• **Source data**:
---
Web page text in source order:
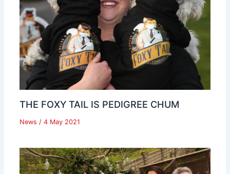
THE FOXY TAIL IS PEDIGREE CHUM
News / 4 May 2021
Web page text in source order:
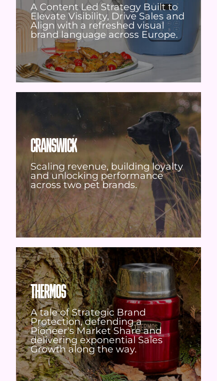
A Content Led Strategy Built to
Elevate Visibility, Drive Sales and
Align with a refreshed visual
brand language across Europe.
CRANSWICK
Scaling revenue, building loyalty
and unlocking performance
across two pet brands.
THERMOS
A tale of Strategic Brand
Protection, defending a
Pioneer's Market Share and
delivering exponential Sales
Growth along the way.
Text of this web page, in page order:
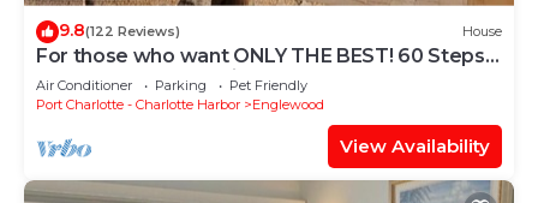
9.8(122 Reviews) House
For those who want ONLY THE BEST! 60 Steps
to the Beach - Gulf Views!
Air Conditioner Parking
Pet Friendly
Port Charlotte - Charlotte Harbor
Englewood
View Availability
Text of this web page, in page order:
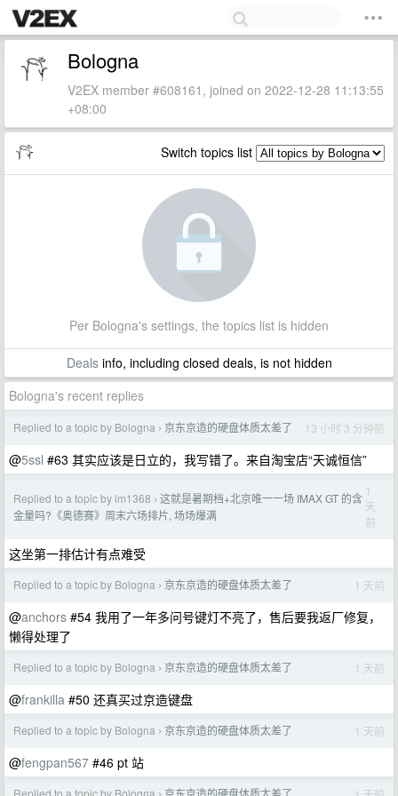
Bologna
V2EX member #608161, joined on 2022-12-28 11:13:55
+08:00
Switch topics list
Per Bologna's settings, the topics list is hidden
Dealsinfo, including closed deals, is not hidden
Bologna's recent replies
Replied to a topic by Bologna › 京东京造的硬盘体质太差了 13 小时 3 分钟前
@5ssl #63 其实应该是日立的，我写错了。来自淘宝店“天诚恒信”
Replied to a topic by lm1368 › 这就是暑期档+北京唯一一场 IMAX GT 的含
金量吗?《奥德赛》周末六场排片, 场场爆满
1
天
前
这坐第一排估计有点难受
Replied to a topic by Bologna › 京东京造的硬盘体质太差了 1 天前
@anchors #54 我用了一年多问号键灯不亮了，售后要我返厂修复，
懒得处理了
Replied to a topic by Bologna › 京东京造的硬盘体质太差了 1 天前
@frankilla #50 还真买过京造键盘
Replied to a topic by Bologna › 京东京造的硬盘体质太差了 1 天前
@fengpan567 #46 pt 站
Replied to a topic by Bologna 京东京造的硬盘体质太差了
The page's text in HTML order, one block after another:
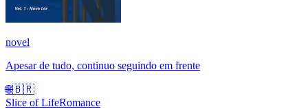
novel
Apesar de tudo, continuo seguindo em frente
🌐🇧🇷
Slice of LifeRomance
---
• **WHAT YOU NEED TO DO**:
Print exactly the lines between the line containing "brand language across Europe." and the last line of the entries above, including both, and nothing besides; skip the pictures.

• **RESULT OF THE TASK**:
brand language across Europe.
CRANSWICK
Scaling revenue, building loyalty
and unlocking performance
across two pet brands.
THERMOS
A tale of Strategic Brand
Protection, defending a
Pioneer's Market Share and
delivering exponential Sales
Growth along the way.
Text of this web page, in page order:
9.8(122 Reviews) House
For those who want ONLY THE BEST! 60 Steps
to the Beach - Gulf Views!
Air Conditioner Parking
Pet Friendly
Port Charlotte - Charlotte Harbor
Englewood
View Availability
Text of this web page, in page order:
Bologna
V2EX member #608161, joined on 2022-12-28 11:13:55
+08:00
Switch topics list
Per Bologna's settings, the topics list is hidden
Dealsinfo, including closed deals, is not hidden
Bologna's recent replies
Replied to a topic by Bologna › 京东京造的硬盘体质太差了 13 小时 3 分钟前
@5ssl #63 其实应该是日立的，我写错了。来自淘宝店“天诚恒信”
Replied to a topic by lm1368 › 这就是暑期档+北京唯一一场 IMAX GT 的含
金量吗?《奥德赛》周末六场排片, 场场爆满
1
天
前
这坐第一排估计有点难受
Replied to a topic by Bologna › 京东京造的硬盘体质太差了 1 天前
@anchors #54 我用了一年多问号键灯不亮了，售后要我返厂修复，
懒得处理了
Replied to a topic by Bologna › 京东京造的硬盘体质太差了 1 天前
@frankilla #50 还真买过京造键盘
Replied to a topic by Bologna › 京东京造的硬盘体质太差了 1 天前
@fengpan567 #46 pt 站
Replied to a topic by Bologna 京东京造的硬盘体质太差了
The page's text in HTML order, one block after another:
novel
Apesar de tudo, continuo seguindo em frente
🌐🇧🇷
Slice of LifeRomance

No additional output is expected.